BEVDET环境配置和代码学习

配置环境

配置环境进行了好多次尝试(大部分都是失败告终,,)记录一下遇到的问题(坑)还有解决方案

主要参考这个专栏

实验室服务器
conda create -n bevdet python=3.8
conda activate bevdet
​
# 3 虚拟环境bevdet中安装torch
pip install torch==1.10.0+cu113 torchvision==0.11.0+cu113 torchaudio==0.10.0 -f https://download.pytorch.org/whl/torch_stable.html
​
# 4 虚拟环境bevdet中安装openlib相关库 mmcv-full安装耗时比较长,只要鼠标没卡住都是正常
pip install mmcv-full==1.5.3 onnxruntime-gpu==1.8.1 mmdet==2.25.1 mmsegmentation==0.25.0
​
# 5 进入BEVDet工程目录,安装mmdet3d
pip install -e -v .
​
# 6 安装其他依赖 numpy==1.23.4 setuptools==58.2.0等
pip install pycuda lyft_dataset_sdk networkx==2.2 numba==0.53.0 numpy==1.23.4 nuscenes-devkit plyfile scikit-image tensorboard trimesh==2.35.39 setuptools==58.2.0
​

报错:

RuntimeError: The detected CUDA version (10.2) mismatches the version that was used to compile PyTorch (11.3).
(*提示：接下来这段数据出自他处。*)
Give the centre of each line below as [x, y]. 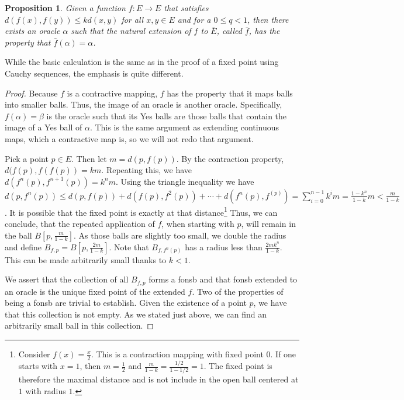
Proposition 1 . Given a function [65, 8]
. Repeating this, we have [146, 170]
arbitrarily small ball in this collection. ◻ [79, 325]
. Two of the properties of [238, 291]
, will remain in [268, 223]
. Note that [129, 246]
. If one [283, 354]
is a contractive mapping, [112, 93]
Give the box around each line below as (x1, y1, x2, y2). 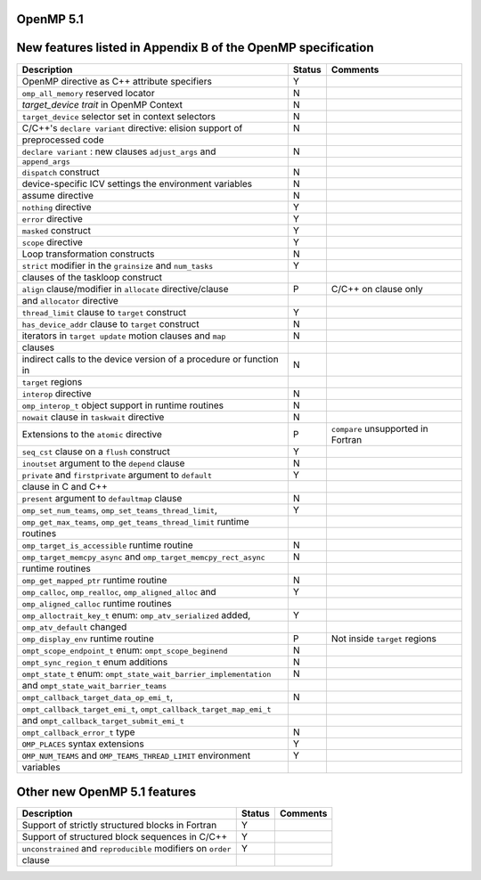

Please make sure to use the same CUDA versions.

查看cuda版本:

cat /usr/local/cuda/version.txt
---
CUDA Version 10.2.89

淦,实验室服务器最高到cuda版本10.2 的,放弃(这是可以说的吗)

在自己电脑上配置环境:

mac连cuda都没得装,,别想了,,

尝试云服务器autodl

安装Torch

pip3 install torch torchvision torchaudio --index-url https://download.pytorch.org/whl/cu113

安装mmcv-full报错,

尝试重新安装

conda install -c conda-forge mmcv-full==1.5.3

还是不行??什么情况??

最后发现上面的torch安装(按照cu113)会直接安装最新的pytorch1.12.0而不是要的1.10.0,,只好全部重新搞了,,,

全部木大!

安装torch和cuda:

conda install pytorch==1.10.0 torchvision==0.11.0 torchaudio==0.10.0 cudatoolkit=11.3 -c pytorch -c conda-forge
pip install mmcv-full==1.5.3 onnxruntime-gpu==1.8.1 mmdet==2.25.1 mmsegmentation==0.25.0
# 先进入项目文件夹
pip install -e -v .
pip install pycuda lyft_dataset_sdk networkx==2.2 numba==0.53.0 numpy==1.23.4 nuscenes-devkit plyfile scikit-image tensorboard trimesh==2.35.39 setuptools==58.2.0

这次安装至少是没报错,,算是配置好了,,

开练!

  1. 先准备数据集,参考这个博客的第二小节以及readme文件

# 1 新建ckpts文件夹并进入
mkdir ckpts && cd ckpts

# 2 下载resnet50-0676ba61.pth
wget https://download.pytorch.org/models/resnet50-0676ba61.pth

经常是第一次下载很慢,重新下载就快一些了

  1. 修改configs/bevdet/bevdet-r50.py参数

pretrained='./ckpts/resnet50-0676ba61.pth'

samples_per_gpu=1,  # 每个 GPU 上的样本数, 决定了每个GPU的批量大小(batch size)
workers_per_gpu=0,  # 每个 GPU 上的工作线程数,也就是用来加载数据的子进程数。
                    # 这个参数决定了数据加载的速度和效率
  
 max_epochs = 2
  1. OO,启动!

python tools/train.py ./configs/bevdet/bevdet-r50.py

报错:

File "/root/miniconda3/envs/bevdet/lib/python3.8/site-packages/numba/np/ufunc/decorators.py", line 3, in <module>
    from numba.np.ufunc import _internal
SystemError: initialization of _internal failed without raising an exception

重新安装了numpy==1.23.4,问题解决

File "/root/miniconda3/envs/bevdet/lib/python3.8/site-packages/mmcv/utils/config.py", line 508, in pretty_text
    text, _ = FormatCode(text, style_config=yapf_style, verify=True)
TypeError: FormatCode() got an unexpected keyword argument 'verify'

参考这个issue,pip install yapf==0.40.1 问题解决

File "/root/miniconda3/envs/bevdet/lib/python3.8/site-packages/torch/serialization.py", line 242, in __init__
    super(_open_zipfile_reader, self).__init__(torch._C.PyTorchFileReader(name_or_buffer))
RuntimeError: PytorchStreamReader failed reading zip archive: failed finding central directory

原因是模型文件损坏,,原来是前面下resnet50权重,第一次下载太慢中断后,没下完的模型保存下来了,,把那个删除掉,后来下好的权重改好名字,解决。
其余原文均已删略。